▸ **The data**:
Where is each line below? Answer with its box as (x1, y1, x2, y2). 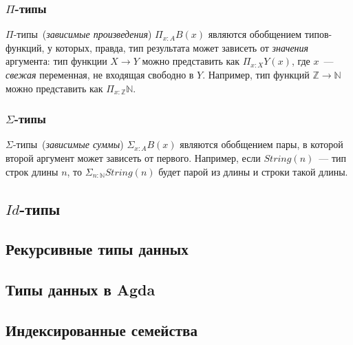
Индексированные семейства (6, 319, 197, 340)
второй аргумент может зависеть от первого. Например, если (6, 151, 261, 165)
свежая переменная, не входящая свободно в (6, 67, 194, 81)
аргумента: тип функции (6, 54, 107, 68)
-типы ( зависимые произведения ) (13, 27, 152, 41)
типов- (304, 27, 332, 41)
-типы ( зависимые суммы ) (12, 137, 124, 151)
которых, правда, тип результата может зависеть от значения (55, 40, 309, 54)
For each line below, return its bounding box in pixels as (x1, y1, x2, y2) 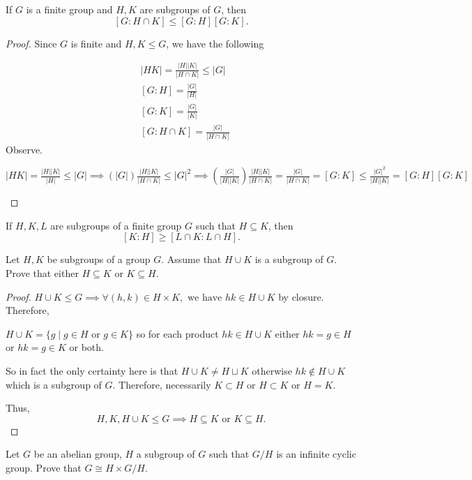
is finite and (70, 36, 122, 50)
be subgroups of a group (47, 252, 151, 267)
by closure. (278, 289, 324, 303)
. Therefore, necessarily (112, 377, 211, 391)
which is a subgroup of (6, 377, 102, 391)
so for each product (136, 326, 219, 340)
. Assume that (161, 252, 222, 267)
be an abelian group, (33, 447, 122, 461)
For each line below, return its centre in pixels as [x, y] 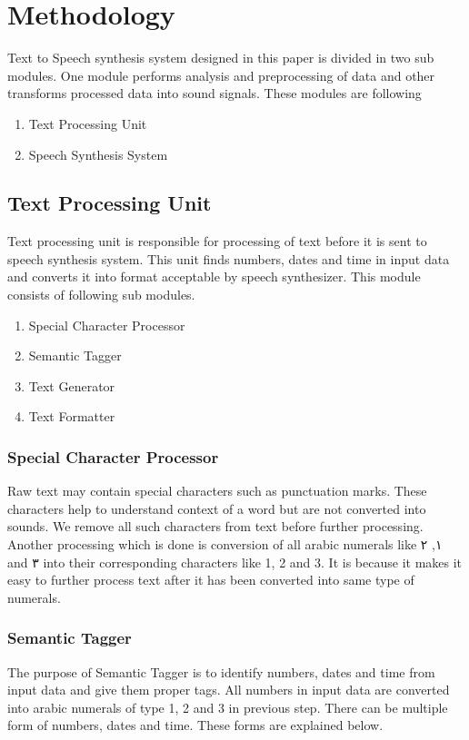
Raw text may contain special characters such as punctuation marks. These [217, 491]
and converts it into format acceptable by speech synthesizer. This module [214, 276]
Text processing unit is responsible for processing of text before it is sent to [217, 241]
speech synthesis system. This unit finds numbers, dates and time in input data [229, 258]
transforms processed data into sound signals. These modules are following [215, 93]
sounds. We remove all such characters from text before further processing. [215, 526]
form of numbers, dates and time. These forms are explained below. [195, 725]
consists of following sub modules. [101, 295]
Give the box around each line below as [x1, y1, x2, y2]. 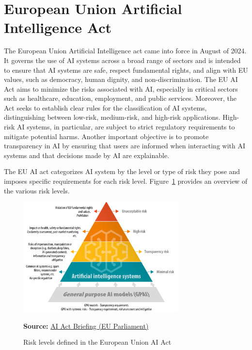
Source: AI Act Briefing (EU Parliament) [23, 320, 149, 331]
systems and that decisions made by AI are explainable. [4, 150, 170, 160]
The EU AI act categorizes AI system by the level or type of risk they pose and [4, 166, 240, 176]
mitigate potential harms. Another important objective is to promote [4, 131, 209, 141]
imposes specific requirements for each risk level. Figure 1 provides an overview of [4, 176, 248, 186]
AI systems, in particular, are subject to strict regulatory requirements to [16, 122, 235, 132]
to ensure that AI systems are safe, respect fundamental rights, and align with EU [4, 64, 248, 75]
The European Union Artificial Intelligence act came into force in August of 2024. [4, 46, 247, 56]
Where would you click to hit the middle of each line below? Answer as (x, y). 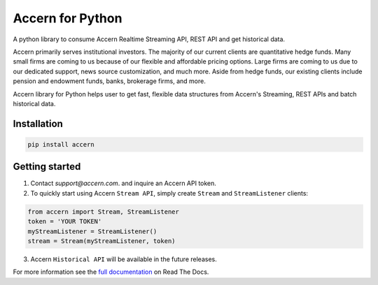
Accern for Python (68, 18)
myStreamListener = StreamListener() (92, 231)
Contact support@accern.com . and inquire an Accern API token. (124, 183)
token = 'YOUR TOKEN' (65, 221)
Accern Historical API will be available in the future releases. (124, 259)
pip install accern (61, 144)
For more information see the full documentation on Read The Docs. (111, 272)
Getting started (47, 167)
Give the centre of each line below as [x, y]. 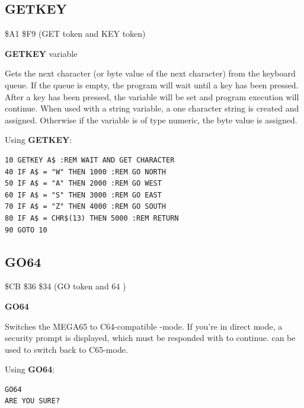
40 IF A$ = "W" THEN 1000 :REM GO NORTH [86, 172]
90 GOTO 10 [26, 230]
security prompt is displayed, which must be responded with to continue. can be [150, 338]
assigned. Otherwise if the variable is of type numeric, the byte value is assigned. [151, 119]
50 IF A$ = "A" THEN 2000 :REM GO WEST [83, 184]
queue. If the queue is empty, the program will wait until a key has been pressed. [152, 85]
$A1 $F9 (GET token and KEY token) [75, 34]
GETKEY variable [41, 53]
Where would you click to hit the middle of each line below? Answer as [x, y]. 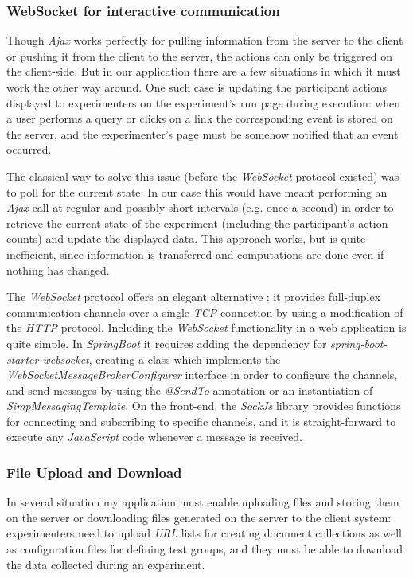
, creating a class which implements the [185, 359]
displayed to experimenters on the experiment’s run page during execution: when [204, 102]
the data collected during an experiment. [106, 564]
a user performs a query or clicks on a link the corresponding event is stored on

▸ **What is expected**: Look above for the line with "Answer as (x, y)." and the line with "Accern Historical API". Output those two and everything between them exactly, pictures excluded.

▸ **Completed exercise**:
Where would you click to hit the middle of each line below? Answer as (x, y). 
Accern for Python (68, 18)
myStreamListener = StreamListener() (92, 231)
Contact support@accern.com . and inquire an Accern API token. (124, 183)
token = 'YOUR TOKEN' (65, 221)
Accern Historical API will be available in the future releases. (124, 259)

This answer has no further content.